More disturbing is the research of Richard Arum and Josipa Roksa. They administered the Collegiate Learning Assessment, a cognitive test measuring critical thinking, complex reasoning and writing, to 2300 students at 24 universities in their first semester and at the end of their sophomore year. They found only limited improvement (.18 of a standard deviation, on average), and no improvement at all among 45% of the students. Of the behaviors they measured, only time spent studying was associated with cognitive gains.

Beginning in the 1980s, colleges and universities entered what is sometimes called the “student-as-consumer” era. Almost all of them began routinely administering student evaluations of teaching (SETs), and basing decisions about tenure and promotion of faculty members in part on their SETs. Social psychologist Wolfgang Stroebe, in an article entitled “Why Good Teaching Evaluations May Reward Bad Teaching,” argues that SETs are responsible for some of the grade inflation. Stroebe has organized the research on SETs around two hypotheses which he calls the bias assumption and the grading leniency assumption.

The Bias Assumption

It has long been known that higher student grades are associated with better evaluations, both within and between classes. That is, within a class, the students with the highest grades give the instructor the most favorable evaluations. When you compare different classes, those with the highest average grades also have the highest average SETs. A recent meta-analysis found that grades account for about 10% of the variability in teaching evaluations.

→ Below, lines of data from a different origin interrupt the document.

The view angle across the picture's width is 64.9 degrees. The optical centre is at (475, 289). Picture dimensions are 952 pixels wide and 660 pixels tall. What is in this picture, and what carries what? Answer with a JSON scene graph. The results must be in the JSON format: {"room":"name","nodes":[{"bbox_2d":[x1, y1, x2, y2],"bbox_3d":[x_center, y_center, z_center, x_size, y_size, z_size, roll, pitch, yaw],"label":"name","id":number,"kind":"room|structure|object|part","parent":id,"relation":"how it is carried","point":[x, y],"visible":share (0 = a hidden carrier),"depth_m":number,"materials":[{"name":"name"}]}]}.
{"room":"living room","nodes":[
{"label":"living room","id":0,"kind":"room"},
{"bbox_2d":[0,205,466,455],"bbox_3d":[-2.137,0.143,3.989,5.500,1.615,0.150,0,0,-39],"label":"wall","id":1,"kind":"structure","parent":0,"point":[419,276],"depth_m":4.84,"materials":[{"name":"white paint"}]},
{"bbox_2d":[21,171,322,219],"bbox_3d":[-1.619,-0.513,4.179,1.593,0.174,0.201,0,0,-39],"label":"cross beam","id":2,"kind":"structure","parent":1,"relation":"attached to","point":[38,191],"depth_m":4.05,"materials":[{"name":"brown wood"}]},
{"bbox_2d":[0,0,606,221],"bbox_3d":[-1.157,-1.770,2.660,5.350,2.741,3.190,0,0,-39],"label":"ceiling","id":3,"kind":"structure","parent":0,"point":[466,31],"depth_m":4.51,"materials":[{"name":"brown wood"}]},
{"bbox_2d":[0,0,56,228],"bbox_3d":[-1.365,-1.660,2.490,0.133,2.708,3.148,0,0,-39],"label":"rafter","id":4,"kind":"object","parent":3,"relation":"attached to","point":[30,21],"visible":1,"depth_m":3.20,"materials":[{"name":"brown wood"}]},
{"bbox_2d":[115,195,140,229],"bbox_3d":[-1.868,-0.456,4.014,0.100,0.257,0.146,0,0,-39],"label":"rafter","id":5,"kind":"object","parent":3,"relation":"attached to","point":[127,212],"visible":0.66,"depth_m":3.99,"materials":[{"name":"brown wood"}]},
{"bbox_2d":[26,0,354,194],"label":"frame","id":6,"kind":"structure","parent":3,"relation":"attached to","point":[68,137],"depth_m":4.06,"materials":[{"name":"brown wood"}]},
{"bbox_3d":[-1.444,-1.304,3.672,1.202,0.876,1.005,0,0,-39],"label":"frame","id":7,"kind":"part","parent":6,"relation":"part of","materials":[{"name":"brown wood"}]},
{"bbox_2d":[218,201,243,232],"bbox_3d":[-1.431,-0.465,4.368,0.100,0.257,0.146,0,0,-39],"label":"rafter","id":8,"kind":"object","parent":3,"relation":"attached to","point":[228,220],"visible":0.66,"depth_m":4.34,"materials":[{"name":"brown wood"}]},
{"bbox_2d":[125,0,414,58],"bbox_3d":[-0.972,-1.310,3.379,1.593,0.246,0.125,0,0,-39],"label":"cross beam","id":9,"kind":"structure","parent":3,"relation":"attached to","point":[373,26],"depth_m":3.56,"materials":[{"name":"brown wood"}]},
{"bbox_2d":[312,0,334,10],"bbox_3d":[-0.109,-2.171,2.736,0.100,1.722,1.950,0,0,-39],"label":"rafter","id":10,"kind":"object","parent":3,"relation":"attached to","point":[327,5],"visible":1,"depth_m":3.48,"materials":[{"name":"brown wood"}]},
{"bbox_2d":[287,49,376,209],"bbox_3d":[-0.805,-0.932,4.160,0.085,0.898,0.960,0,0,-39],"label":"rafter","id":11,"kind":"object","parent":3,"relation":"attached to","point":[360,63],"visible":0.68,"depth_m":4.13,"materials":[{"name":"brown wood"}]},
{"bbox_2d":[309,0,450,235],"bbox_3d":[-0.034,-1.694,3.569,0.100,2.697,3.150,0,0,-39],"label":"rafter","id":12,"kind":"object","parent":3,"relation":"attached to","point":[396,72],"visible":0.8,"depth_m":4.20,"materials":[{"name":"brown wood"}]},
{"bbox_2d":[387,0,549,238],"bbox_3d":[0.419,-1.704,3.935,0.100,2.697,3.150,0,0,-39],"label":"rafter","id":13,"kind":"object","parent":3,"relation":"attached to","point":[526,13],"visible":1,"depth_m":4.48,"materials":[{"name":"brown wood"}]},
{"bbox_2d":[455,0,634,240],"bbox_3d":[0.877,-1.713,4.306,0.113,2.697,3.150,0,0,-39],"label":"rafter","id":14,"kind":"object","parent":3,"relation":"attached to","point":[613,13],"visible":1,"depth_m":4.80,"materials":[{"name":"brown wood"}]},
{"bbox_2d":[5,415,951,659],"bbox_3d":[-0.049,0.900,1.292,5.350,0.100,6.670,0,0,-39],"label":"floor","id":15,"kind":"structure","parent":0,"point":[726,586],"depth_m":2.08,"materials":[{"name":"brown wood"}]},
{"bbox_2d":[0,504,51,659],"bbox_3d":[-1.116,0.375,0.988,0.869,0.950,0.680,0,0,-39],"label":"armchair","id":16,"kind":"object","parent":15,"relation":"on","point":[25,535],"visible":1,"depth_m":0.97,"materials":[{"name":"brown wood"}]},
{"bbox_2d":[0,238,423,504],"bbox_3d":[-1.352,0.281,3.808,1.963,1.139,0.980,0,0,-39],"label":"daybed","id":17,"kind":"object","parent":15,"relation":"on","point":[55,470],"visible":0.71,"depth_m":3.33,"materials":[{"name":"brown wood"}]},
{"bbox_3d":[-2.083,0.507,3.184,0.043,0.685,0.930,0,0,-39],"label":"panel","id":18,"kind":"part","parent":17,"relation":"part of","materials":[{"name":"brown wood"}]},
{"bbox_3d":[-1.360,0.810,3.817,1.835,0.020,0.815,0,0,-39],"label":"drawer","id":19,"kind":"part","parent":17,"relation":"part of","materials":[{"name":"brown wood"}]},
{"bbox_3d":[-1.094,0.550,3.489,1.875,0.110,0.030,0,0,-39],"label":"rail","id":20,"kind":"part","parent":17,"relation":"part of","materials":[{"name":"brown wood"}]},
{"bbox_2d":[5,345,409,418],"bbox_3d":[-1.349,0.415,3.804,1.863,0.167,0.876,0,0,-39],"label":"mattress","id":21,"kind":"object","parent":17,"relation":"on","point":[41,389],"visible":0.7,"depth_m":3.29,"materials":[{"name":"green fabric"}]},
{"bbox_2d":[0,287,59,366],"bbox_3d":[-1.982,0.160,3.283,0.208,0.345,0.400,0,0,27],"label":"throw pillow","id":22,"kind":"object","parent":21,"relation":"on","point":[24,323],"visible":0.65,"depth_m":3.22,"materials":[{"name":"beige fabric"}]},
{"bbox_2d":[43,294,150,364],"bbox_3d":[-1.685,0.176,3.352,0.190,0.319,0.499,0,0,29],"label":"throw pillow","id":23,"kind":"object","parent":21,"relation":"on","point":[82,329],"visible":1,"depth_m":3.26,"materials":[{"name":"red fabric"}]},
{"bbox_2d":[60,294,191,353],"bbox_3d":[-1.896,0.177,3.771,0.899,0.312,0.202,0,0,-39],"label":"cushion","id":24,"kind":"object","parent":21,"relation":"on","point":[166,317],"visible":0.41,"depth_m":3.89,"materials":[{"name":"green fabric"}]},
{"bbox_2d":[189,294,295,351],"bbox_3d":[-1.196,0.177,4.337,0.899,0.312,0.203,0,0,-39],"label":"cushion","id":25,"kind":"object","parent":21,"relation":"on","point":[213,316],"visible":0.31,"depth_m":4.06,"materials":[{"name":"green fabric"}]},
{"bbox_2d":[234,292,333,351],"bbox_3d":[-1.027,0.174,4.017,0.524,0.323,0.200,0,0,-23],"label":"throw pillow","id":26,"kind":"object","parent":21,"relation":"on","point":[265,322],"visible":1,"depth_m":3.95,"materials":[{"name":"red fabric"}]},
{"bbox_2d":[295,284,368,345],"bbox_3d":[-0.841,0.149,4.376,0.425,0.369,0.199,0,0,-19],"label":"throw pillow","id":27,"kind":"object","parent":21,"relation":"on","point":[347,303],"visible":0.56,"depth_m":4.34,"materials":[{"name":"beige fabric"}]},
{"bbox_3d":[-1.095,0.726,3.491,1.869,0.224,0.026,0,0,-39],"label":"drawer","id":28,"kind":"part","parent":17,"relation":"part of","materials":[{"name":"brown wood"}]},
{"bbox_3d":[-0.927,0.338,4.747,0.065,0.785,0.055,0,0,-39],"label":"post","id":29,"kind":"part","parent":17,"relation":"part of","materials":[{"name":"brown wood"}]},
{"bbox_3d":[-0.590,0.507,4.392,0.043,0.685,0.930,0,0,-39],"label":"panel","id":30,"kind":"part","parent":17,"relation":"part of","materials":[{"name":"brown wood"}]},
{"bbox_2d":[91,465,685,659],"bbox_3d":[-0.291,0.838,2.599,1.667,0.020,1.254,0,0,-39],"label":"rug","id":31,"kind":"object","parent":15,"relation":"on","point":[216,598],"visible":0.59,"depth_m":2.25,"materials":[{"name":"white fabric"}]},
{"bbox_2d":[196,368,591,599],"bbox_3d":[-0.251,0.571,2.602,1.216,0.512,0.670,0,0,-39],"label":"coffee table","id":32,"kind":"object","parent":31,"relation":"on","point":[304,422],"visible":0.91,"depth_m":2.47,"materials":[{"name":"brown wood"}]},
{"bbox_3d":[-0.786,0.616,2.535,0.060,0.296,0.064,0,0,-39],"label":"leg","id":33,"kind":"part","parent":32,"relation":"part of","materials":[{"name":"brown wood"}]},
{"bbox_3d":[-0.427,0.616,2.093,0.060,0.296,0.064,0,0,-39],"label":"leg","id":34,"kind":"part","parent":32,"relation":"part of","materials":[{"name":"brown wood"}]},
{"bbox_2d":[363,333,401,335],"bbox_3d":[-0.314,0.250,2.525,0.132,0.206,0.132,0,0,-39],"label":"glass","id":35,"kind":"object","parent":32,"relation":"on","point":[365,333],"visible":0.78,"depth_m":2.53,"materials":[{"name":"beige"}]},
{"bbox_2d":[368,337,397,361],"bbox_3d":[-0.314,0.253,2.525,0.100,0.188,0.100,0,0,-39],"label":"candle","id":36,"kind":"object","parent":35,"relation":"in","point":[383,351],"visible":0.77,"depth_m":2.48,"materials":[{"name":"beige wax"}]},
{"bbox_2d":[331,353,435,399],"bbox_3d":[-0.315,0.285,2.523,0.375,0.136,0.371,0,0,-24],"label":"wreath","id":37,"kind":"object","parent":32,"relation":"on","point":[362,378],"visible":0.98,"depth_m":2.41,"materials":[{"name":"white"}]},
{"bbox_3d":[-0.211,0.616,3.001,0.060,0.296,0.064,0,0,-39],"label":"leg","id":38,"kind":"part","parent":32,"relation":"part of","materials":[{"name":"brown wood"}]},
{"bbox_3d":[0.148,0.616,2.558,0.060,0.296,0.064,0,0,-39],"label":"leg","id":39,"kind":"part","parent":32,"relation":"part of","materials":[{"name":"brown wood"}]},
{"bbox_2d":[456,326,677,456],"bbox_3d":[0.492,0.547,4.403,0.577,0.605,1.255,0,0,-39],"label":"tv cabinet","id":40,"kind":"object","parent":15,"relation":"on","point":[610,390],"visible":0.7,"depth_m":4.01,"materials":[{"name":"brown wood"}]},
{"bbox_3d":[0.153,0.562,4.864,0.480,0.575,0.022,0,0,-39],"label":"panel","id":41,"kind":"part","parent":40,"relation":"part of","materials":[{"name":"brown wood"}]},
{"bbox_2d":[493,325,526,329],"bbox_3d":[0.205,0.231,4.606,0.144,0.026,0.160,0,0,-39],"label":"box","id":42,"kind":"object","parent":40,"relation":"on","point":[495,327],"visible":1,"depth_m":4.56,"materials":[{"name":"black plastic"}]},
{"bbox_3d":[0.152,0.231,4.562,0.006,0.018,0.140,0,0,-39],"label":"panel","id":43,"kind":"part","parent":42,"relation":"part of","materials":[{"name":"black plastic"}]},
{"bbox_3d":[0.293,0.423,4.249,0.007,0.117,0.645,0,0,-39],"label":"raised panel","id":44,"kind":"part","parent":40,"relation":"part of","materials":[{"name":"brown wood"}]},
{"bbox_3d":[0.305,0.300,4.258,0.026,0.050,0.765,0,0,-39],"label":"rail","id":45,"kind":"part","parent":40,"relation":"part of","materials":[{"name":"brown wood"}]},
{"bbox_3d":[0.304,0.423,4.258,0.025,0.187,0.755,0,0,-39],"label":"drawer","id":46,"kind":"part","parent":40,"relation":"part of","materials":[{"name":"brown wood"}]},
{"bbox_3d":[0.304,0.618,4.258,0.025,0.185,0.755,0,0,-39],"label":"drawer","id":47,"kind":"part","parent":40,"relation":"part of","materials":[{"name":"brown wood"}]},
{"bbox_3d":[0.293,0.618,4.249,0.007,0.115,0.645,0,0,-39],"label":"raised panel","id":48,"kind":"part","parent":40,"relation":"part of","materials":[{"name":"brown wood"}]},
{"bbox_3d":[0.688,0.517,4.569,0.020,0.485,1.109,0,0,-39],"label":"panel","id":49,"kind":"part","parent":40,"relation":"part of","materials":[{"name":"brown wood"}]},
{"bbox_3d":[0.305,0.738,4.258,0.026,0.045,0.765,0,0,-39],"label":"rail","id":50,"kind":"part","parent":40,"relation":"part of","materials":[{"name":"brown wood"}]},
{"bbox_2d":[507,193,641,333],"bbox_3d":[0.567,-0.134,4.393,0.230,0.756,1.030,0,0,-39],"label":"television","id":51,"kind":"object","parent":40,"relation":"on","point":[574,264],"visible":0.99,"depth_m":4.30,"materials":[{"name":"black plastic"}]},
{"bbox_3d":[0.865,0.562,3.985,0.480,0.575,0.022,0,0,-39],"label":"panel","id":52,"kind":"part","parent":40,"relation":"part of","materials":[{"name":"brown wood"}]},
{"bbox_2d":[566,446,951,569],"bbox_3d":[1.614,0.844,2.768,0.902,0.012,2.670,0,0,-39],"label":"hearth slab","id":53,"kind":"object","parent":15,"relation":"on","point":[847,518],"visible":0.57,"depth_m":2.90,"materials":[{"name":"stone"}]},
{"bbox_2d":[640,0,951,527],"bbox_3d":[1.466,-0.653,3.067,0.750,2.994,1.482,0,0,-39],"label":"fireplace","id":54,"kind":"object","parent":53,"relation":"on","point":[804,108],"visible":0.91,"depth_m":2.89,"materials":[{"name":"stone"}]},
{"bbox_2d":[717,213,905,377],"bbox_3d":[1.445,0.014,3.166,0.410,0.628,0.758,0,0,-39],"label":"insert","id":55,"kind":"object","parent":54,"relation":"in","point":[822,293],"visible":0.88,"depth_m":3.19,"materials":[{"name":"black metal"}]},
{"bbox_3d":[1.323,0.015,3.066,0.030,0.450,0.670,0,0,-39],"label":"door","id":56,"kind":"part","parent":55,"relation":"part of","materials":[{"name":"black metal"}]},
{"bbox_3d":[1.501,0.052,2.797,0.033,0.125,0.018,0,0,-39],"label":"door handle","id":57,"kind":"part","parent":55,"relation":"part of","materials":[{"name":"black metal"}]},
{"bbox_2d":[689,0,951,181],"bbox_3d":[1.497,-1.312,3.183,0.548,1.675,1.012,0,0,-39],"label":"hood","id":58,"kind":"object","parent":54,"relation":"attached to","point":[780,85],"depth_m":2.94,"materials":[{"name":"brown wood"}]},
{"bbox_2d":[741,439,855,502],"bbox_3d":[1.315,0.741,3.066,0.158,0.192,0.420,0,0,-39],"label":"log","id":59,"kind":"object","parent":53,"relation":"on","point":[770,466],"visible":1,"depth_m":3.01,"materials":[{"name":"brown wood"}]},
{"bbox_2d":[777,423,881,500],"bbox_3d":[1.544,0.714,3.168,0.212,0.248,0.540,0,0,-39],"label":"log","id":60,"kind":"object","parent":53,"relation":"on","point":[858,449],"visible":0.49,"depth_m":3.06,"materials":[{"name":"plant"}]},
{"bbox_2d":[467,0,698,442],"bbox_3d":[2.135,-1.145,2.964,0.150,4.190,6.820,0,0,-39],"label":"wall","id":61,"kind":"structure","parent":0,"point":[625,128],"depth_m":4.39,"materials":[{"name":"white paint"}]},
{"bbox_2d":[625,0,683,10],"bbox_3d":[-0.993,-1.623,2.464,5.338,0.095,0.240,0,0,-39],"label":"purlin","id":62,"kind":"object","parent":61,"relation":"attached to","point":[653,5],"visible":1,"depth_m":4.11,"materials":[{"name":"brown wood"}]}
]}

Since these data are correlational, their meaning is ambiguous. They were initially interpreted to mean that teaching effectiveness influences both grades and evaluations. If so, SETs are a valid measure of instructional quality. Stroebe’s bias assumption states that students give favorable evaluations in appreciation for having less work to do and higher grades, and that this is an important source of bias which undermines the validity of SETs.

Over the years, this debate has been a source of animosity among college faculty. It is probably the case that SET believers receive more favorable evaluations than SET skeptics. SET believers sometimes accuse SET skeptics of making excuses for their poor student evaluations, while skeptics suggest that believers are in denial about the possibility that their high ratings are obtained in part by ingratiating their students.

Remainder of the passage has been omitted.